_Problem to solve_. The output is a word-for-word repeat of the listing below, free of images.

_Material to process_.

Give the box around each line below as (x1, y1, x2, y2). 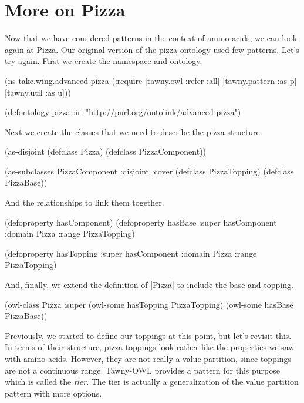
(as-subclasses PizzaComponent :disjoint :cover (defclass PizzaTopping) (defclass (5, 164, 294, 177)
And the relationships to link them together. (5, 196, 164, 209)
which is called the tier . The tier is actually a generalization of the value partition (5, 375, 299, 388)
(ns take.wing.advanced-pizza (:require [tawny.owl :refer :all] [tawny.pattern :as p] (5, 74, 297, 86)
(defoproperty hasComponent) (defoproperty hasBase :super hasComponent (5, 216, 277, 228)
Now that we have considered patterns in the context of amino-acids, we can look (5, 32, 298, 44)
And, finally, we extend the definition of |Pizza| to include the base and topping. (5, 278, 293, 291)
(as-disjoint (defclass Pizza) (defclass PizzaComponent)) (5, 145, 207, 157)
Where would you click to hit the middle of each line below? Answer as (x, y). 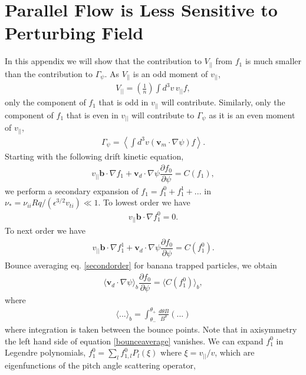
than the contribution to (49, 73)
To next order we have (45, 230)
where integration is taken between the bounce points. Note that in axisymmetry (151, 329)
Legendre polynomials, (45, 352)
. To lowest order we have (144, 202)
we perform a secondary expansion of (72, 190)
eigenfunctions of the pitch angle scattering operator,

_Answer for the task_.
Give the box around each line below as (x1, y1, x2, y2). 
(as-subclasses PizzaComponent :disjoint :cover (defclass PizzaTopping) (defclass (5, 164, 294, 177)
And the relationships to link them together. (5, 196, 164, 209)
which is called the tier . The tier is actually a generalization of the value partition (5, 375, 299, 388)
(ns take.wing.advanced-pizza (:require [tawny.owl :refer :all] [tawny.pattern :as p] (5, 74, 297, 86)
(defoproperty hasComponent) (defoproperty hasBase :super hasComponent (5, 216, 277, 228)
Now that we have considered patterns in the context of amino-acids, we can look (5, 32, 298, 44)
And, finally, we extend the definition of |Pizza| to include the base and topping. (5, 278, 293, 291)
(as-disjoint (defclass Pizza) (defclass PizzaComponent)) (5, 145, 207, 157)
Where would you click to hit the middle of each line below? Answer as (x, y). 
than the contribution to (49, 73)
To next order we have (45, 230)
where integration is taken between the bounce points. Note that in axisymmetry (151, 329)
Legendre polynomials, (45, 352)
. To lowest order we have (144, 202)
we perform a secondary expansion of (72, 190)
eigenfunctions of the pitch angle scattering operator,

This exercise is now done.